Forest fire smoke recognition requires adequate data support. To this end, we utilized Python web scraping techniques to obtain 2000 images related to forest fires from the internet, along with an additional 400 images of backgrounds in forest areas. Among these images are also 100 pictures of fog that are easily confused with smoke from fires. Some samples of the dataset are shown in Figure 1.

To further expand the dataset, we applied data augmentation techniques, including rotation, blurring, and noise addition, to the collected images [24], aiming to simulate the complex interference backgrounds likely encountered in practical forest fire smoke detection scenarios (as show in Figure 2). The final dataset comprises 7200 images. Prior to conducting the experiment, we reviewed key literature on dataset partitioning [25,26]. We chose to divide the dataset into an 8:1:1 ratio, allocating 80% of the data for training, 10% for validation, and the remaining 10% for testing.

2.2. Methods

2.2.1. Yolov5s

The improvements in this article are based on the lightweight Yolov5s model from the Yolov5 series. Yolov5, developed by Ultralytics in June 2020, is a deep learning model widely used in the field of image processing [13,14]. Due to its excellent detection efficiency and accuracy, Yolov5 was widely adopted and improved upon shortly after its release. The Yolov5 model primarily comprises four components: input, backbone, neck, and prediction.

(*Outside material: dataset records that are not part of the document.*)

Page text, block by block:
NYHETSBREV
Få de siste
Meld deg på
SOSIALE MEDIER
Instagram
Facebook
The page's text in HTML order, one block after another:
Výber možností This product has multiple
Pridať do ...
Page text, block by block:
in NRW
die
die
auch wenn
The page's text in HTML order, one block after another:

In the Yolov5s model, the input part employs adaptive image scaling to reduce interference from image noise and other irrelevant information. The backbone primarily consists of C3 [15], SPPF, and CBS [27] components. CBS, as the basic convolution unit in Yolov5s, comprises a 2D convolution layer (Conv), batch normalization layer (BN), and SiLU activation function. The C3_1_x and C3_2_x, based on CSPNet [27], are mainly used for feature fusion and downsampling, enhancing the feature extraction capabilities of the backbone while reducing the number of parameters. The spatial pyramid pooling improvement (SPPF) is located at the end of the backbone and extracts global features. It evolved from SPP but is more efficient than its predecessor. The neck uses a PANet structure to merge features extracted from the backbone with those from the detection layers, thereby obtaining richer and more detailed features. The final prediction part consists of three detection layers for object detection. A detailed diagram of the Yolov5s network structure is shown in Figure 3.

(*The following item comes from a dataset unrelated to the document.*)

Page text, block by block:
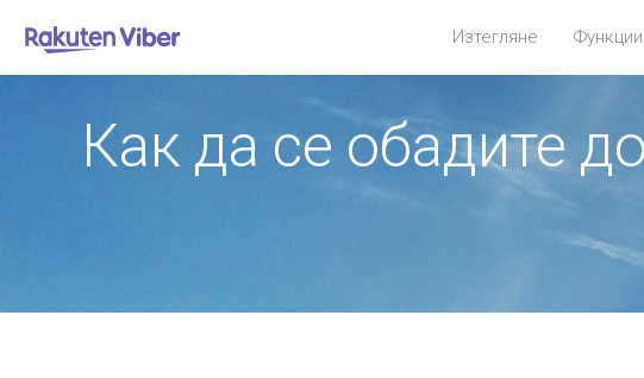
Изтегляне Функции
Как да се обадите

The backbone and neck shown in Figure 3 play an extremely important role in feature extraction and fusion. The backbone utilizes a deep convolutional network to extract low-level, intermediate, and high-level features from the input image. Among them, low-level features include edges and textures, intermediate features include the shape and contour of objects, and high-level features involve the complex patterns and semantic information of objects. The neck provides rich feature representation for the head by further integrating and processing these features. Specifically, the neck employs the feature pyramid network (FPN) and path aggregation network (PaNet) to achieve multi-scale feature fusion and context information aggregation. This approach enhances the model’s ability to detect objects of various sizes, thereby improving detection accuracy and robustness. Through the synergy of the trunk and neck, Yolov5s can efficiently extract and utilize multi-level features from images to achieve accurate target detection.

2.2.2. Swin Transformer

In today’s image processing tasks, transformers play an essential role. The Swin transformer, proposed by Liu et al. in 2021, is a compact visual transformer [28] that, compared to the original transformers used in natural language processing [29], adopts a hierarchical structure to avoid the high computational overhead associated with global self-attention.

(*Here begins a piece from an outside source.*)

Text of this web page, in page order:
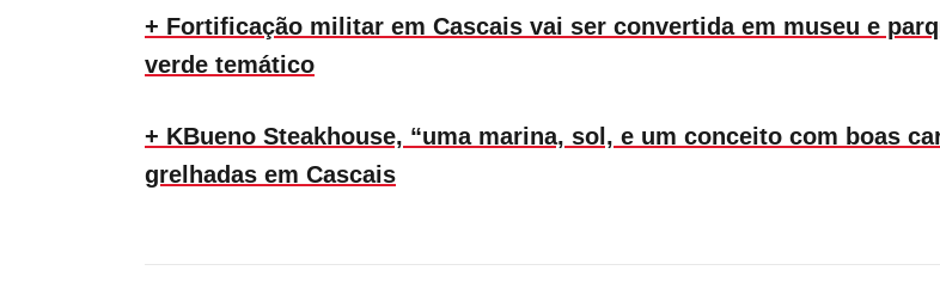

The Swin transformer block consists of four main components: a multi-layer perceptron (MLP), window-based multi-head self-attention (W_MSA), shifted window multi-head self-attention (SW_MSA), and layer normalization (LN). The backbone structure is depicted in Figure 4.

Within the Swin transformer, input features are first normalized and subsequently processed through a shifted window attention mechanism. This process involves direct residual computations, followed by subsequent learning and residual operations within the perceptron layer and the window attention matrix layer. The computed outputs from these operations are as follows:

$${\widehat{z}}^l=W\_MSA\left(LN\left(z^{l-1}\right)\right)+z^{l-1}$$

(1)

$$z^l=MLP\left(LN\left({\widehat{z}}^l\right)\right)+{\widehat{z}}^l$$

(2)

$${\widehat{z}}^{l+1}=SW\_MSA\left(LN\left(z^l\right)\right)+z^l$$

(3)

$$z^{l+1}=MLP\left(LN\left({\widehat{z}}^{l+1}\right)\right)+{\widehat{z}}^{l+1}$$

(4)

where $z^l$ represents the features extracted from forest fire smoke images by various modules.

In this study, we incorporate the Swin transformer as a standalone module into the neck structure of Yolov5s. By integrating this multi-head attention mechanism, we enhance the extraction of correlated features among neighboring pixels in small target smoke, thereby improving the model’s capability to detect smoke from distant forest fires.

When the input feature passes through the swing transformer block shown in Figure 4, it first passes through LN and then calculates the attention score using W_MSA to achieve efficient feature extraction. The further optimized features are input into SW_MSA, and the context information exchange between features is enhanced through window offset. The enhanced features are further processed and transformed using MLP. There are residual connections behind each main module (W_MSA and MLP) to retain input information, promote gradient transmission, and ultimately achieve the purpose of improving the expression ability and training stability of the model. These steps enable the Swin transformer block to efficiently extract and fuse multi-level features, thereby enhancing the model’s representation capability.

2.2.3. SimAM

Image datasets of forest fire smoke typically contain a large amount of background interference, such as sun glow and mountain fog. These factors increase the difficulty of target monitoring. When employing methods such as adding C3 and CBS blocks to deepen the depth of the network backbone to capture more features, this also makes the network susceptible to these interference signals. Moreover, adding more network layers could result in some overfitting, potentially impacting the model’s effectiveness in smoke detection. To tackle this issue, we introduced the SimAM attention mechanism [31]. This mechanism constructs three-dimensional weights without adding parameters, enhances the unit’s downsampling capability, and thereby improves the model’s efficiency in extracting features related to the similarity between smoke instances. The relevant computation formula is as follows:

$$e_t\left(w_t,b_t,y,x_i\right)={\left(y_t-\widehat{t}\right)}^2+\frac{1}{M-1}\sum _{i=1}^{M-1}{\left(y_0-\widehat{x_i}\right)}^2$$

(5)

Here, $\widehat{t}=w_t+b_t$ and $\widehat{x_i}=w_t{x}_i+b_t$ are linear transformations of $t$, while $t$ and $x_i$ represent the target neurons and other neurons within a single channel of the input features, respectively. $M$ is the number of neurons in the channel, and $w_t$ and $b_t$ are the weights required for the linear transformation. The specific calculation formulas are as follows:

$$w_t=-\frac{2}{{\left(t-\widehat{\mu }\right)}^2+2{\widehat{\sigma }}^2+2\lambda }\left(t-\mu t\right)$$

(6)

$$b_t=-\frac{1}{2}\left(t+\mu t\right)w_t$$

(7)

$$\widehat{\mu }=\frac{1}{M-1}{\displaystyle \sum _{i=1}^{\mathrm{M}-1}{x}_{\mathrm{i}}}$$

(8)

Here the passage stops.